Lotfi Abdelli condamné en Tunisie : l'exil forcé d'une star du stand-up
Lotfi Abdelli, figure majeure de la scène humoristique tunisienne, a été condamné à de la prison ferme par la justice tunisienne. L'artiste, qui a quitté son pays en 2022 après plus de deux décennies de carrière, paie le prix de propos tenus sur scène jugés offensants envers les forces de l'ordre.
Depuis plus de vingt ans, Lotfi Abdelli était une institution en Tunisie.Télévision, cinéma, scène : l'humoriste cumulait les succès et s'était construit une légitimité artistique solide. Mais le contexte politique s'est resserré autour de lui. Multiples procédures judiciaires, pressions croissantes, ligne rouge franchie : l'artiste a compris qu'il devait partir. En 2022, il quitte tout pour la France.

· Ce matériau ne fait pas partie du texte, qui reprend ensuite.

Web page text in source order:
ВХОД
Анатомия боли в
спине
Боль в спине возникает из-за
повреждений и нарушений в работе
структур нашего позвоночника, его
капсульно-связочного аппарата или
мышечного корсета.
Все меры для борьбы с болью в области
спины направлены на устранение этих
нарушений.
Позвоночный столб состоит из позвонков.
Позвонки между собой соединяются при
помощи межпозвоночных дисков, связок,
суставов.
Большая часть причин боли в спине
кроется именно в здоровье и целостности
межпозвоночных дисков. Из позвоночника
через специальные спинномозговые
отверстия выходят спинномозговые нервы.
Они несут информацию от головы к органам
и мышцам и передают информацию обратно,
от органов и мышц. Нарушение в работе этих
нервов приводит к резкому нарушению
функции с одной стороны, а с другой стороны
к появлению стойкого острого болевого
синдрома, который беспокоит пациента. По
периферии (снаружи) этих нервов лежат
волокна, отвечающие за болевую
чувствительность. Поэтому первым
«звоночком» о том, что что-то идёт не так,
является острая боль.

À Paris, Lotfi Abdelli doit tout réinventer. Fini la Tunisie, fini l'arabe tunisien, fini le public qu'il connaît par cœur. Il arpente les comedy clubs parisiens et découvre un exercice qu'il ne maîtrise pas : faire de l'humour en français. C'est un nouveau départ, quasi depuis zéro, pour un artiste de sa stature.
La condamnation tombe hier pour un sketch dans lequel il se moque des forces de l'ordre. Lotfi Abdelli ne peut pas retourner dans son pays natal sans risquer l'incarcération.
Loin de se laisser abattre, l'humoriste réagit sur les réseaux sociaux. Il publie une vidéo pour commenter cette décision et annonce qu'il travaille sur la traduction de ce fameux sketch. Une façon de dire : je ne me tais pas, je vous le remets sur la table, en français cette fois. Un acte de défi artistique, presque poétique dans son absurdité.
Pendant ce temps, à Paris, la vie continue. Lotfi Abdelli performe au Théâtre BO Saint-Martin, les vendredis et samedis soir. Son spectacle s'appelle « Je Suis Bien Chez Vous ». Le titre en dit long : c'est une maison d'accueil, une déclaration de principe. On peut le voir, le soutenir, découvrir cet artiste qui a tout plaqué pour continuer à faire rire.
L'histoire de Lotfi Abdelli résume un malaise contemporain : celui des artistes face à des régimes qui ne supportent pas la critique, qui confondent l'humour avec l'insolence politique. Mais elle raconte aussi une forme de résilience. L'exil forcé n'a pas tué le comédien. Il l'a juste obligé à changer de langue.